Sunday, June 10, 2012

A Pause

Sitting under the rays of sunbeams, I am taking the necessary pause to ponder the moments surrounding me. What part is real? Maybe the only moment that is real is this very moment, the moment I choose to claim as real, this moment sitting under the sunbeams. While in this spot I don't have to think about what is outside or inside this spot. Everything other than this spot, causes me to hesitant? But why? Is it my assumption to act? Presumption to be? For once, I choose just to be. Neither contributing or commiting. This is a profound choice for myself. Just to perpetually wait and see. And make choices as I have to, only when I have to. What a nice in-between spot.
Other wise...life's spiral wants to suck me in to its illusions.... But, for now, I want to just sit and be. Though movement might create something interesting and even adventure...I don't want to go towards the spiral. I want to be the perpetual observer. At least for now; nothing just yet.
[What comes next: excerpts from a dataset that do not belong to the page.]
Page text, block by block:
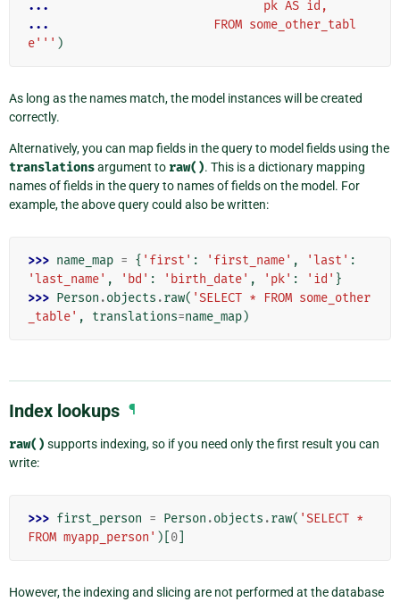
...
                             pk AS id,
...
                      FROM some_other_tabl
e''' )
As long as the names match, the model instances will be created
correctly.
Alternatively, you can map fields in the query to model fields using the
translationsargument to raw(). This is a dictionary mapping
names of fields in the query to names of fields on the model. For
example, the above query could also be written:
>>> name_map = { 'first' : 'first_name' , 'last' :
'last_name' , 'bd' : 'birth_date' , 'pk' : 'id' }
>>> Person .objects .raw( 'SELECT * FROM some_other
_table' , translations=name_map)
Index lookups ¶
raw() supports indexing, so if you need only the first result you can
write:
>>> first_person = Person .objects .raw( 'SELECT *
FROM myapp_person' )[ 0
However, the indexing and slicing are not performed at the database
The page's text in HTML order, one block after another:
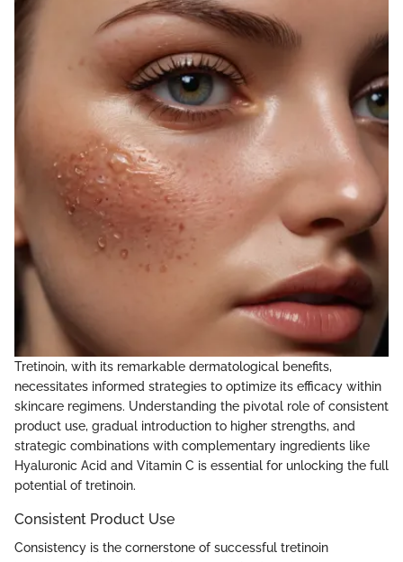
Tretinoin, with its remarkable dermatological benefits,
necessitates informed strategies to optimize its efficacy within
skincare regimens. Understanding the pivotal role of consistent
product use, gradual introduction to higher strengths, and
strategic combinations with complementary ingredients like
Hyaluronic Acid and Vitamin C is essential for unlocking the full
potential of tretinoin.
Consistent Product Use
Consistency is the cornerstone of successful tretinoin
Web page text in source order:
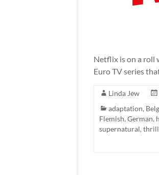
Netflix is on a roll
Euro TV series
Linda Jew
adaptation,
Flemish, German,
supernatural,
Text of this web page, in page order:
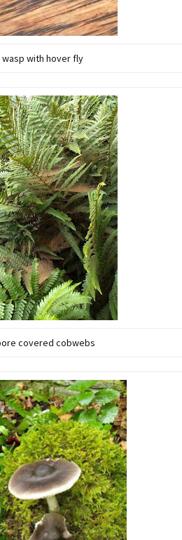
wasp with hover fly
covered cobwebs
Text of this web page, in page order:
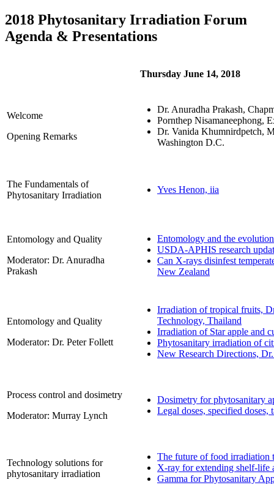
2018 Phytosanitary Irradiation Forum
Agenda & Presentations
Thursday June 14, 2018
Welcome
Opening Remarks
Dr. Anuradha Prakash,
Pornthep Nisamaneephong,
Dr. Vanida Khumnirdpetch,
Washington D.C.
The Fundamentals of
Phytosanitary Irradiation
Yves Henon, iia
Entomology and Quality
Moderator: Dr. Anuradha
Prakash
Entomology and the
USDA-APHIS research
Can X-rays disinfest
New Zealand
Entomology and Quality
Moderator: Dr. Peter Follett
Irradiation of tropical fruits,
Technology, Thailand
Irradiation of Star apple and
Phytosanitary irradiation of
New Research Directions,
Process control and dosimetry
Moderator: Murray Lynch
Dosimetry for phytosanitary
Legal doses, specified
Technology solutions for
phytosanitary irradiation
The future of food irradiation
X-ray for extending shelf-life
Gamma for Phytosanitary
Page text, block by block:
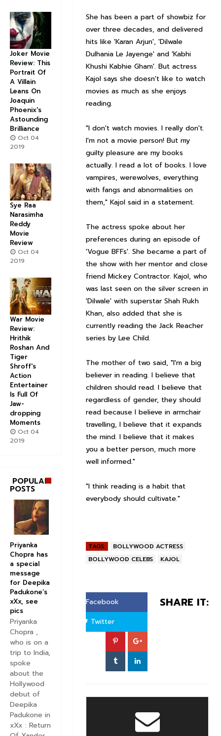
She has been a part of showbiz for
over three decades, and delivered
hits like 'Karan Arjun', 'Dilwale
Dulhania Le Jayenge' and 'Kabhi
Khushi Kabhie Gham'. But actress
Kajol says she doesn't like to watch
movies as much as she enjoys
reading.
"I don't watch movies. I really don't.
I'm not a movie person! But my
guilty pleasure are my books
actually. I read a lot of books. I love
vampires, werewolves, everything
with fangs and abnormalities on
them," Kajol said in a statement.
The actress spoke about her
preferences during an episode of
'Vogue BFFs'. She became a part of
the show with her mentor and close
friend Mickey Contractor. Kajol, who
was last seen on the silver screen in
'Dilwale' with superstar Shah Rukh
Khan, also added that she is
currently reading the Jack Reacher
series by Lee Child.
The mother of two said, "I'm a big
believer in reading. I believe that
children should read. I believe that
regardless of gender, they should
read because I believe in armchair
travelling, I believe that it expands
the mind. I believe that it makes
you a better person, much more
well informed."
"I think reading is a habit that
everybody should cultivate."
TAGS:
BOLLYWOOD ACTRESS
BOLLYWOOD CELEBS
KAJOL
SHARE IT:
Facebook
Twitter
Joker Movie
Review: This
Portrait Of
A Villain
Leans On
Joaquin
Phoenix's
Astounding
Brilliance
Oct 04
2019
Sye Raa
Narasimha
Reddy
Movie
Review
Oct 04
2019
War Movie
Review:
Hrithik
Roshan And
Tiger
Shroff's
Action
Entertainer
Is Full Of
Jaw-
dropping
Moments
Oct 04
2019
POPULAR
POSTS
Priyanka
Chopra has
a special
message
for Deepika
Padukone’s
xXx, see
pics
Priyanka
Chopra ,
who is on a
trip to India,
spoke
about the
Hollywood
debut of
Deepika
Padukone in
xXx : Return
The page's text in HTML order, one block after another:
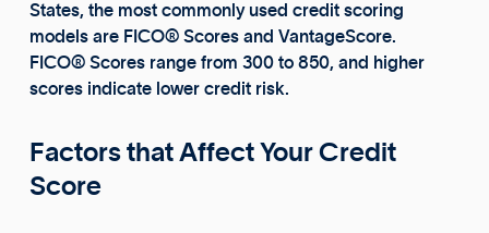
States, the most commonly used credit scoring
models are FICO® Scores and VantageScore.
FICO® Scores range from 300 to 850, and higher
scores indicate lower credit risk.
Factors that Affect Your Credit
Score
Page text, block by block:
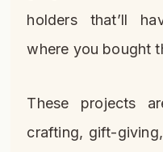
holders that’ll
where you bought
These projects
crafting, gift-
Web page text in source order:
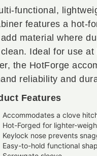
functional,
features a hot-
material where
Ideal for use
the HotForge
reliability and
Features
Accommodates a clove
Hot-Forged for lighter-
Keylock nose prevents
Easy-to-hold functional
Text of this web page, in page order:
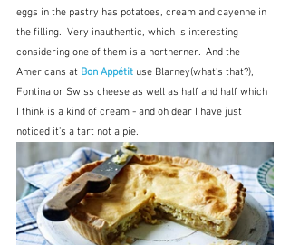
eggs in the pastry has potatoes, cream and cayenne in
the filling.  Very inauthentic, which is interesting
considering one of them is a northerner.  And the
Americans at Bon Appétit use Blarney(what's that?),
Fontina or Swiss cheese as well as half and half which
I think is a kind of cream - and oh dear I have just
noticed it's a tart not a pie.
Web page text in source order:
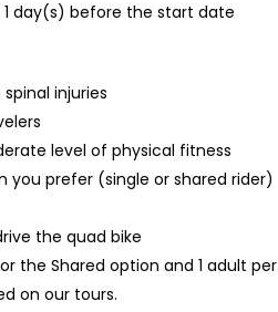
day(s) before the start date
injuries
level of physical fitness
you prefer (single or shared rider)
the quad bike
the Shared option and 1 adult
on our tours.
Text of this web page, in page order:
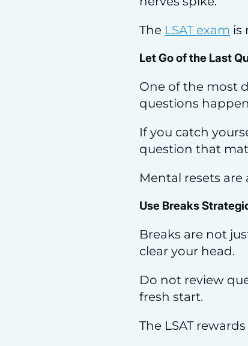
The LSAT exam is
Let Go of the Last
One of the most
questions
If you catch
question that
Mental resets are
Use Breaks
Breaks are not
clear your head.
Do not review
fresh start.
The LSAT
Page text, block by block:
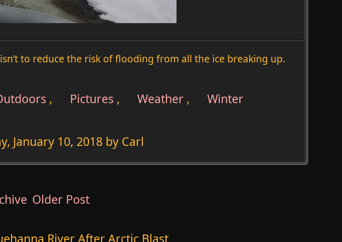
to reduce the risk of flooding from all the ice breaking up.
, Pictures , Weather , Winter
January 10, 2018 by Carl
Older Post
River After Arctic Blast
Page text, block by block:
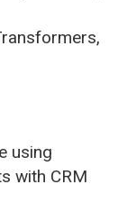
using
with CRM
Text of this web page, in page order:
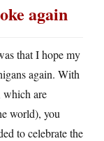
again
that I hope my
again. With
which are
world), you
to celebrate the
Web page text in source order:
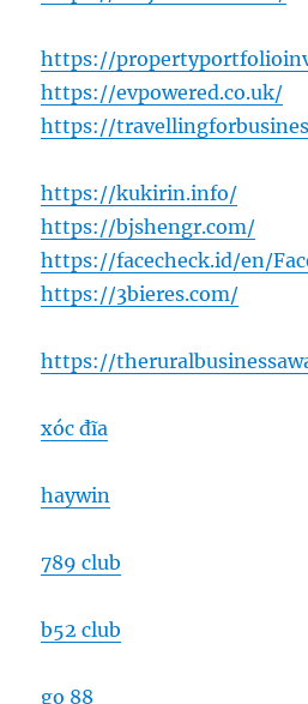
https://
https://evpowered.co.uk/
https://
https://kukirin.info/
https://bjshengr.com/
https://facecheck.id/en/
https://3bieres.com/
https://
xóc đĩa
haywin
789 club
b52 club
go 88
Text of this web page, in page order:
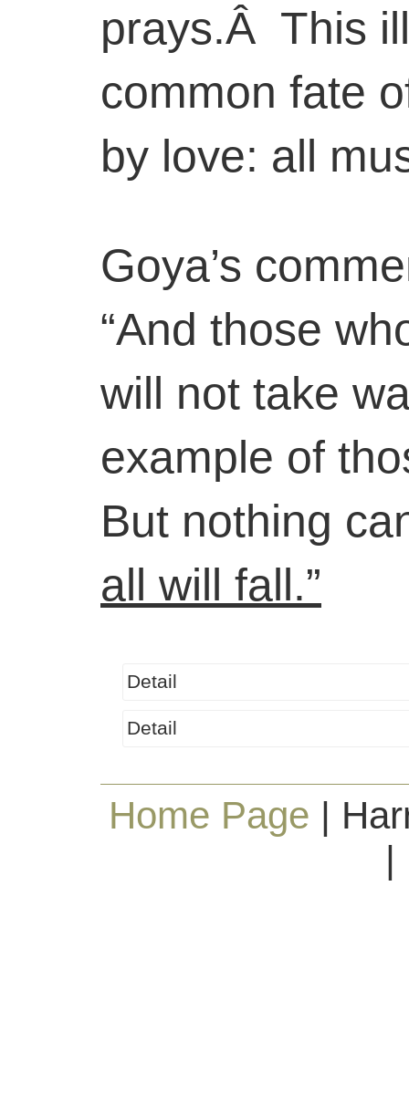
prays.Â This
common fate
by love: all
Goya’s
“And those
will not take
example of
But nothing
all will fall.”
Detail
Detail
Home Page |
|
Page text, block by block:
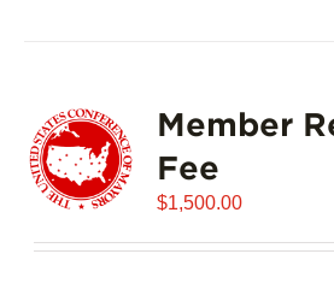
Member
Fee
$1,500.00
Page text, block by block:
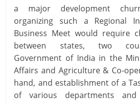
a major development
organizing such a Regional
Business Meet would require
between states, two
Government of India in the
Affairs and Agriculture & Co-
hand, and establishment of a
of various departments
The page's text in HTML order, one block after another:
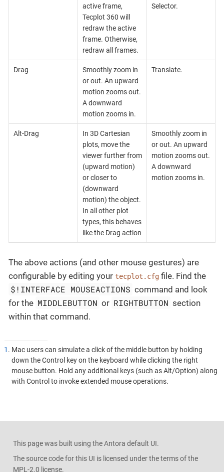
active frame,
Tecplot 360 will
redraw the active
frame. Otherwise,
redraw all frames.
Selector.
Drag
Smoothly zoom in
or out. An upward
motion zooms out.
A downward
motion zooms in.
Translate.
Alt-Drag
In 3D Cartesian
plots, move the
viewer further from
(upward motion)
or closer to
(downward
motion) the object.
In all other plot
types, this behaves
like the Drag action
Smoothly zoom in
or out. An upward
motion zooms out.
A downward
motion zooms in.
The above actions (and other mouse gestures) are
configurable by editing your tecplot.cfg file. Find the
$!INTERFACE MOUSEACTIONS command and look
for the MIDDLEBUTTON or RIGHTBUTTON section
within that command.
1 . Mac users can simulate a click of the middle button by holding
down the Control key on the keyboard while clicking the right
mouse button. Hold any additional keys (such as Alt/Option) along
with Control to invoke extended mouse operations.
This page was built using the Antora default UI.
The source code for this UI is licensed under the terms of the
MPL-2.0 license.
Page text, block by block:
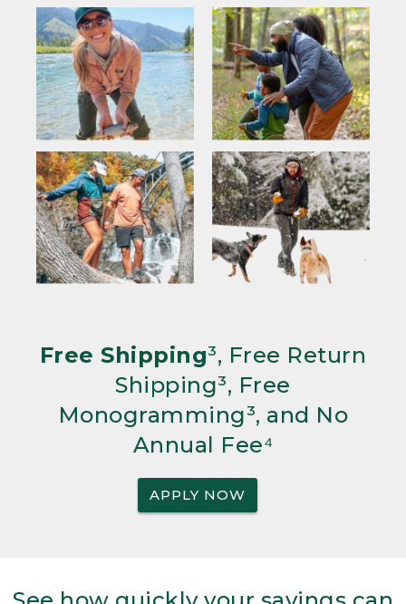
Free Shipping³, Free Return
Shipping³, Free
Monogramming³, and No
Annual Fee⁴
APPLY NOW
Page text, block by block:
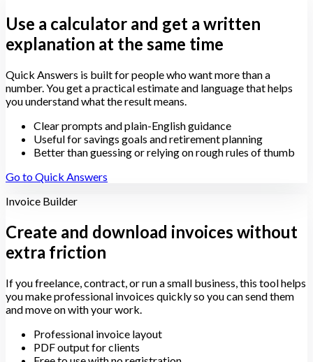
Use a calculator and get a written
explanation at the same time
Quick Answers is built for people who want more than a
number. You get a practical estimate and language that helps
you understand what the result means.
Clear prompts and plain-English guidance
Useful for savings goals and retirement planning
Better than guessing or relying on rough rules of thumb
Go to Quick Answers
Invoice Builder
Create and download invoices without
extra friction
If you freelance, contract, or run a small business, this tool helps
you make professional invoices quickly so you can send them
and move on with your work.
Professional invoice layout
PDF output for clients
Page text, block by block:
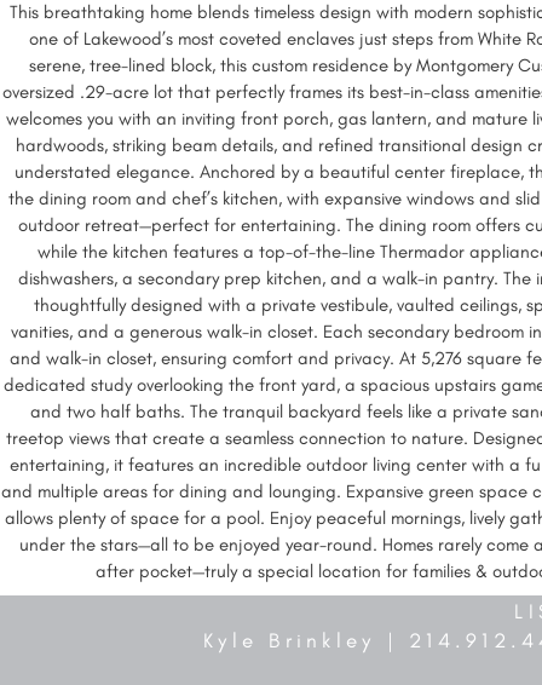
This breathtaking home blends timeless design with modern
one of Lakewood’s most coveted enclaves just steps from White
serene, tree-lined block, this custom residence by Montgomery
oversized .29-acre lot that perfectly frames its best-in-class
welcomes you with an inviting front porch, gas lantern, and mature
hardwoods, striking beam details, and refined transitional design
understated elegance. Anchored by a beautiful center fireplace,
the dining room and chef’s kitchen, with expansive windows and
outdoor retreat—perfect for entertaining. The dining room offers
while the kitchen features a top-of-the-line Thermador
dishwashers, a secondary prep kitchen, and a walk-in pantry. The
thoughtfully designed with a private vestibule, vaulted ceilings,
vanities, and a generous walk-in closet. Each secondary bedroom
and walk-in closet, ensuring comfort and privacy. At 5,276 square
dedicated study overlooking the front yard, a spacious upstairs
and two half baths. The tranquil backyard feels like a private
treetop views that create a seamless connection to nature.
entertaining, it features an incredible outdoor living center with a
and multiple areas for dining and lounging. Expansive green space
allows plenty of space for a pool. Enjoy peaceful mornings, lively
under the stars—all to be enjoyed year-round. Homes rarely come
after pocket—truly a special location for families &
Kyle Brinkley |

But, I am excited to observe the spiral while sitting in this spot under the sunbeams. Know that it carries possibilities, probabilities, even dreams. For the first time, in forever, I want to feel this contentment of stillness. Just breath. There is something about breathing that is calming (obviously), because of the very fact it is natural...in and out. How many times do we forget that simple fact about ourselves?

Breath...the brush of feather tip to feather tip. Taken for granted, assumed, forgotten; but so necessary. Within breathing is the place of the sunbeams. Therefore, this post...this muse, is a song of breathing. Sitting (just) within these lovely sunbearms. (sigh) The home of the perpetual observer.